Le Parc Marin de Mayotte vient de lancer son cycle de conférences à caractère pédagogique. La première s’est déroulée, ce jeudi 31 mars, à 18h, au restaurant La Croisette, et concernait l’impact du volcan sous-marin de Mayotte sur les écosystèmes profonds. Quatre experts de l’Institut français de recherche pour l’exploitation de la mer (Ifremer) et une scientifique du Bureau de recherche géologique et minière (BRGM) de Mayotte se sont succédé pour révéler au public le contenu de leurs dernières recherches.
On se souvient de l’émotion suscitée en 2018 par les nombreux séismes de magnitude dépassant parfois le niveau 5 sur l’échelle de Richter dont a été victime l’île aux parfums. Peu habitués à ce genre de secousses, un mouvement de panique avait saisi les Mahorais et incité les scientifiques à envoyer plusieurs missions en mer pour en comprendre l’origine. C’est alors que les spécialistes avaient découvert qu’un gigantesque volcan sous-marin était né à une cinquantaine de kilomètres des côtes de notre île. Ayant poussé de 800 mètres de hauteur et de 12 km d’envergure en un an, ce géant à la croissance ultrarapide est devenu un objet de curiosité scientifique mondiale. S’il est désormais établi qu’il y a peu de chance de le voir émerger de la mer un jour, l’île au lagon n’est cependant pas exempte de risques de tsunami auquel la préfecture tente de préparer le territoire.
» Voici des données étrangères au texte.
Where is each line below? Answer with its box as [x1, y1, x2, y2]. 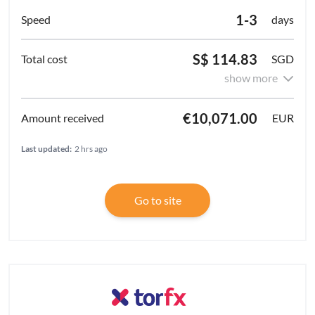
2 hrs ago [75, 143, 108, 154]
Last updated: [21, 143, 72, 154]
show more [224, 70, 278, 84]
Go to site [134, 193, 181, 207]

Pour le Parc Marin, en revanche, ce volcan est davantage un objet de curiosité que d’effroi. La structure a accueilli la semaine dernière quatre spécialistes de l’Ifremer pour commencer à étudier l’impact du volcan sous-marin sur les écosystèmes profonds. Souhaitant que la population puisse se tenir au courant des dernières avancées scientifiques en la matière, le Parc les a invités à tenir une première conférence, ce jeudi à la Croisette, même si pour l’instant, les scientifiques n’en sont souvent qu’au stade des hypothèses. Christophe Fontfreyde, le directeur du Parc Marin, déclare que « ce quatrième volcan actif de France est un terrain de jeu exceptionnel dont les scientifiques vont pouvoir tirer un grand nombre d’enseignements sur la biologie ».
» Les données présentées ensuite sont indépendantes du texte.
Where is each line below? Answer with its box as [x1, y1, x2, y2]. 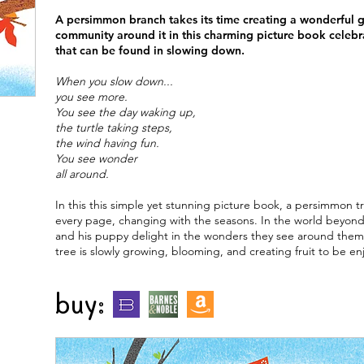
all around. [55, 167, 109, 181]
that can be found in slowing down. [55, 43, 245, 58]
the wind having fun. [55, 136, 159, 150]
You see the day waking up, [55, 105, 196, 119]
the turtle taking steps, [55, 120, 172, 135]
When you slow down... [55, 74, 173, 89]
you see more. [55, 89, 128, 104]
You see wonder [55, 151, 137, 166]
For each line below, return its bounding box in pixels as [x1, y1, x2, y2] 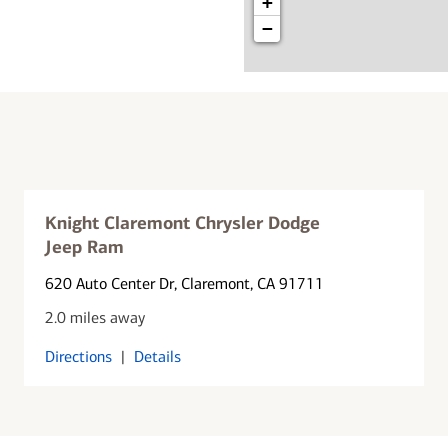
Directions [45, 346, 113, 366]
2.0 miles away [45, 307, 146, 327]
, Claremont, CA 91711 [174, 273, 325, 293]
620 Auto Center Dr [45, 273, 175, 293]
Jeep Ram [45, 235, 125, 258]
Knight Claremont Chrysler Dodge [45, 211, 321, 234]
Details [134, 346, 182, 366]

Un impact sur la chimie de l’eau et potentiellement sur les espèces marines
Films et maquettes à l’appui, les scientifiques sont dans une démarche résolument pédagogique. Une bonne chose étant donnée la grande curiosité du public pour le phénomène. Plusieurs vidéos sont projetées entre les interventions dont Une mission scientifique à la découverte du volcan sous-marin, réalisé par Pascal Créségut pour l’Ifremer, ainsi que d’autres montrant des habitats explorés autour du volcan réalisées au cours de la mission GeoFLAMME 2021. Marjolaine Matabos et Pierre-Marie Sarradin, deux des experts en biologie des profondeurs commentent les images avant de répondre aux questions du public au cours de la table ronde qui s’ensuit.
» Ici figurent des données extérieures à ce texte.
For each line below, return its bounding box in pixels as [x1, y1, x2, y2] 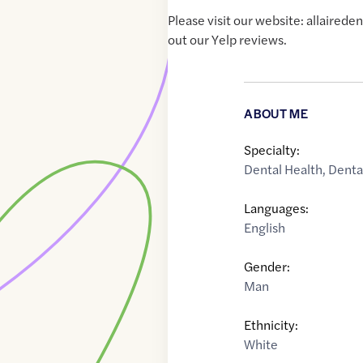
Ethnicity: [244, 315, 299, 335]
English [244, 218, 286, 237]
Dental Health [244, 160, 323, 179]
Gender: [244, 257, 291, 276]
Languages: [244, 199, 310, 218]
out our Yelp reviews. [168, 30, 288, 49]
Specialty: [244, 140, 301, 160]
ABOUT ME [244, 105, 308, 122]
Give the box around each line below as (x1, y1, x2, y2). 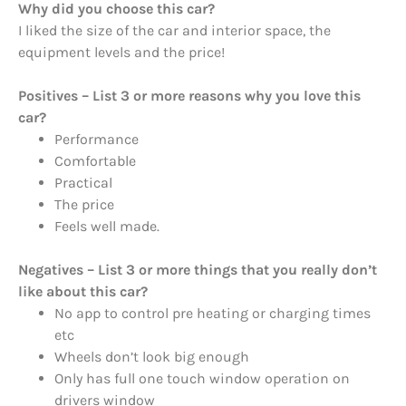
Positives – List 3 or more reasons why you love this (18, 87, 361, 105)
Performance (54, 130, 139, 149)
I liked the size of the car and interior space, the (18, 22, 331, 40)
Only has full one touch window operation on (54, 370, 350, 388)
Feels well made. (54, 217, 159, 236)
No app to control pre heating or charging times (54, 304, 371, 323)
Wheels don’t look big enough (54, 348, 249, 366)
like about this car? (18, 283, 148, 301)
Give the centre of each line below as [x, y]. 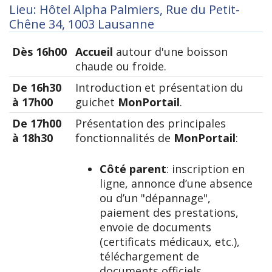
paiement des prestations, [169, 212]
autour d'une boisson [170, 51]
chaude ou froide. [121, 66]
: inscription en [206, 168]
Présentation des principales [151, 123]
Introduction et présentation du [159, 87]
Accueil [94, 51]
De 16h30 [37, 87]
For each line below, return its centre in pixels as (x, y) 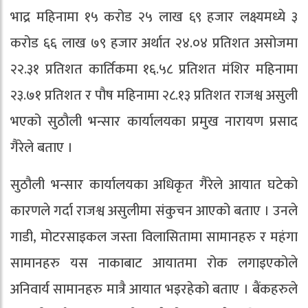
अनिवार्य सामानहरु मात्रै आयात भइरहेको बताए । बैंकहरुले (154, 290)
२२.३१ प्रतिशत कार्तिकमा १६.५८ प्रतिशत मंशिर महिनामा (154, 70)
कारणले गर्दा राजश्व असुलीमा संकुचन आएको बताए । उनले (154, 211)
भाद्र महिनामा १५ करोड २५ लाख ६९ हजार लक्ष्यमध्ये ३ (154, 18)
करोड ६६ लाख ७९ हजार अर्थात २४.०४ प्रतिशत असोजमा (154, 44)
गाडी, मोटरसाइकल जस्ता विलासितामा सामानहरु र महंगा (154, 238)
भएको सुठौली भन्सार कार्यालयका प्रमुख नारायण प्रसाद (154, 122)
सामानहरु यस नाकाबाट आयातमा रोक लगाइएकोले (154, 264)

Etant donné la richesse des abysses en organismes vivants, les éruptions du volcan auront forcément un impact. Lequel ? La question est encore à l’étude. En effet, seuls les poissons évoluant en haut de la colonne d’eau ont été marqués pour l’instant et aucun changement dans leur comportement n’a été noté. « Ce qui va être véritablement intéressant, c’est de voir l’impact que va avoir le volcan sur les espèces évoluant en eaux profondes comme les poissons coralliens par exemple », déclare un autre expert de l’Ifremer, qui affirme que même si rien n’a encore été démontré, les éruptions sous-marines affecteront forcément la chimie de l’eau et auront un impact sous toutes les espèces évoluant dans les eaux profondes situées autour du volcan.
Les recherches ne font que démarrer et le volcan sous-marin de Mayotte a encore bien des secrets à livrer. Cette conférence avait surtout pour objectif de vulgariser les premières connaissances qu’ont acquises les scientifiques au terme de près de trois ans de recherches et de dissiper les interrogations du public notamment quant à la dangerosité éventuelle de ce volcan. Si les experts se veulent pour le moment rassurants, ils évoquent la tenue d’une prochaine conférence portée plus précisément sur ce sujet. Quant aux questions de connaissances pures, les hypothèses ne pourront être confirmées ou infirmées qu’au cours des prochaines missions scientifiques prévues en mer. Le Marion Dufresne repartira d’ailleurs explorer les eaux profondes autour du volcan du 9 au 22 juillet prochain.